EXERCISE OBJECTIVE >> Using the entries below, transcribe exactly the line containing "For vSphere or" and each line that follows it to the end.

DATASET RECORDS >>
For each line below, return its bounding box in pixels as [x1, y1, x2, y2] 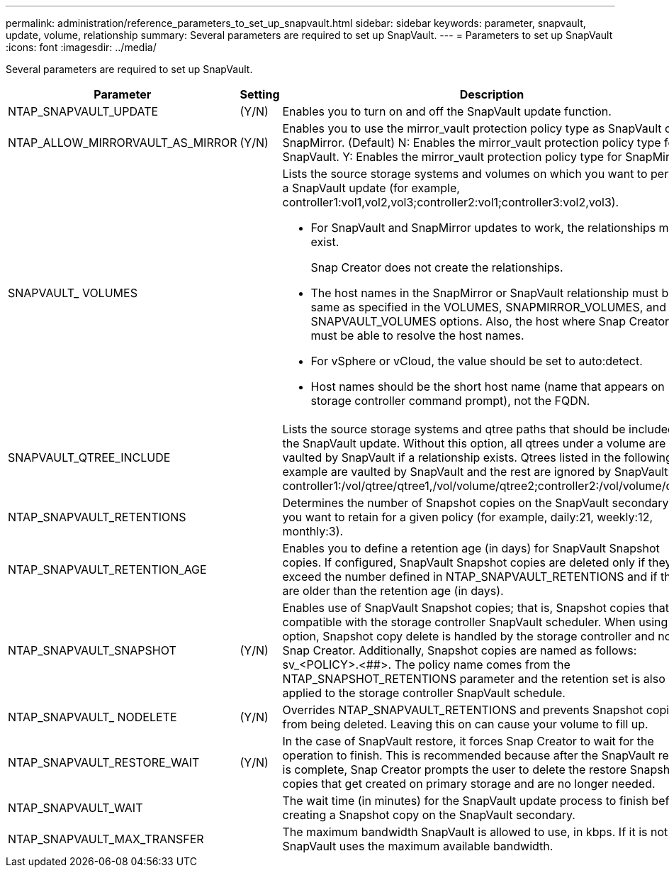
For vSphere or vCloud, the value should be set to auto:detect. [310, 354, 643, 368]
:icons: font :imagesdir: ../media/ [6, 41, 157, 53]
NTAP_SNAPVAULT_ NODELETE [8, 710, 177, 724]
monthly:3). [282, 524, 344, 538]
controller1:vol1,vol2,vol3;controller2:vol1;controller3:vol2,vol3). [282, 195, 619, 209]
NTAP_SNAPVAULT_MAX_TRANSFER [8, 832, 204, 846]
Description [459, 87, 524, 101]
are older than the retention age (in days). [282, 584, 504, 598]

THE ANSWER >>
For vSphere or vCloud, the value should be set to auto:detect. [310, 354, 643, 368]
:icons: font :imagesdir: ../media/ [6, 41, 157, 53]
NTAP_SNAPVAULT_ NODELETE [8, 710, 177, 724]
monthly:3). [282, 524, 344, 538]
controller1:vol1,vol2,vol3;controller2:vol1;controller3:vol2,vol3). [282, 195, 619, 209]
NTAP_SNAPVAULT_MAX_TRANSFER [8, 832, 204, 846]
Description [459, 87, 524, 101]
are older than the retention age (in days). [282, 584, 504, 598]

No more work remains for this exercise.